### Problem requirements
Retype the listing below, keeping every line the same.

◆ ◆ ◆ ◆ ◆ ◆ ◆

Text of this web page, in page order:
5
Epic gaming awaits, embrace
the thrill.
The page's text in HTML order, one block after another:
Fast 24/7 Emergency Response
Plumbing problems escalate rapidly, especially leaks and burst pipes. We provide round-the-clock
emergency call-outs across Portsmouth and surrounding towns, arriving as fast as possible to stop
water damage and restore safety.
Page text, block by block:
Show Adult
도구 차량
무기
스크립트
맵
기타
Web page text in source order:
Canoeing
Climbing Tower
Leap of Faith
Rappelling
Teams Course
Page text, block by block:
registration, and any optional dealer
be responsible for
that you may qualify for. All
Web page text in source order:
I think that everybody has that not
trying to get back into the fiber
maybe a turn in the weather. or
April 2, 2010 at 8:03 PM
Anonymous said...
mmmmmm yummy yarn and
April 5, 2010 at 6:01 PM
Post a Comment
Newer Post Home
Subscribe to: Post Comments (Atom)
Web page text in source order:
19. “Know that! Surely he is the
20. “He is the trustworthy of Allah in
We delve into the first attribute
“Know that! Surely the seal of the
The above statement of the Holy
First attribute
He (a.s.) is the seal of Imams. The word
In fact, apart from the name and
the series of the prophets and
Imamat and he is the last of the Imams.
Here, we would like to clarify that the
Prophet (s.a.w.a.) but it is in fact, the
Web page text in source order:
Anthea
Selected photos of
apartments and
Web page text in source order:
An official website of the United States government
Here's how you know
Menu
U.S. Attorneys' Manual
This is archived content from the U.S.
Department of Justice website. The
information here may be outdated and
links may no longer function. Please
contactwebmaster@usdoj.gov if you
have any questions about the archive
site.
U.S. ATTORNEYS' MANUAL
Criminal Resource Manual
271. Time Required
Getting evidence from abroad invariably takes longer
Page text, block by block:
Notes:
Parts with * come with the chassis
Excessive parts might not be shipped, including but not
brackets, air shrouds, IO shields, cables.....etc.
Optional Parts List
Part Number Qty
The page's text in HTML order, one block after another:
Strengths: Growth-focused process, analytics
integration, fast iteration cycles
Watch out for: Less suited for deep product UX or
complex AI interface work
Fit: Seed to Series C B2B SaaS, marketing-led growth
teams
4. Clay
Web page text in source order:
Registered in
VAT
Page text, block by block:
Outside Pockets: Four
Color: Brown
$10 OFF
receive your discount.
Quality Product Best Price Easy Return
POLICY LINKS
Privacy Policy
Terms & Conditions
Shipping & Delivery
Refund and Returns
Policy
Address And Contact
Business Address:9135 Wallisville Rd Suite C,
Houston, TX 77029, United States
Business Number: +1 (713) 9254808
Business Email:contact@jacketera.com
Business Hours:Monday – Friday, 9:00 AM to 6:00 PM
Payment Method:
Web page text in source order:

◆ ◆ ◆ ◆ ◆ ◆ ◆

### Problem solution
Text of this web page, in page order:
5
Epic gaming awaits, embrace
the thrill.
The page's text in HTML order, one block after another:
Fast 24/7 Emergency Response
Plumbing problems escalate rapidly, especially leaks and burst pipes. We provide round-the-clock
emergency call-outs across Portsmouth and surrounding towns, arriving as fast as possible to stop
water damage and restore safety.
Page text, block by block:
Show Adult
도구 차량
무기
스크립트
맵
기타
Web page text in source order:
Canoeing
Climbing Tower
Leap of Faith
Rappelling
Teams Course
Page text, block by block:
registration, and any optional dealer
be responsible for
that you may qualify for. All
Web page text in source order:
I think that everybody has that not
trying to get back into the fiber
maybe a turn in the weather. or
April 2, 2010 at 8:03 PM
Anonymous said...
mmmmmm yummy yarn and
April 5, 2010 at 6:01 PM
Post a Comment
Newer Post Home
Subscribe to: Post Comments (Atom)
Web page text in source order:
19. “Know that! Surely he is the
20. “He is the trustworthy of Allah in
We delve into the first attribute
“Know that! Surely the seal of the
The above statement of the Holy
First attribute
He (a.s.) is the seal of Imams. The word
In fact, apart from the name and
the series of the prophets and
Imamat and he is the last of the Imams.
Here, we would like to clarify that the
Prophet (s.a.w.a.) but it is in fact, the
Web page text in source order:
Anthea
Selected photos of
apartments and
Web page text in source order:
An official website of the United States government
Here's how you know
Menu
U.S. Attorneys' Manual
This is archived content from the U.S.
Department of Justice website. The
information here may be outdated and
links may no longer function. Please
contactwebmaster@usdoj.gov if you
have any questions about the archive
site.
U.S. ATTORNEYS' MANUAL
Criminal Resource Manual
271. Time Required
Getting evidence from abroad invariably takes longer
Page text, block by block:
Notes:
Parts with * come with the chassis
Excessive parts might not be shipped, including but not
brackets, air shrouds, IO shields, cables.....etc.
Optional Parts List
Part Number Qty
The page's text in HTML order, one block after another:
Strengths: Growth-focused process, analytics
integration, fast iteration cycles
Watch out for: Less suited for deep product UX or
complex AI interface work
Fit: Seed to Series C B2B SaaS, marketing-led growth
teams
4. Clay
Web page text in source order:
Registered in
VAT
Page text, block by block:
Outside Pockets: Four
Color: Brown
$10 OFF
receive your discount.
Quality Product Best Price Easy Return
POLICY LINKS
Privacy Policy
Terms & Conditions
Shipping & Delivery
Refund and Returns
Policy
Address And Contact
Business Address:9135 Wallisville Rd Suite C,
Houston, TX 77029, United States
Business Number: +1 (713) 9254808
Business Email:contact@jacketera.com
Business Hours:Monday – Friday, 9:00 AM to 6:00 PM
Payment Method:
Web page text in source order:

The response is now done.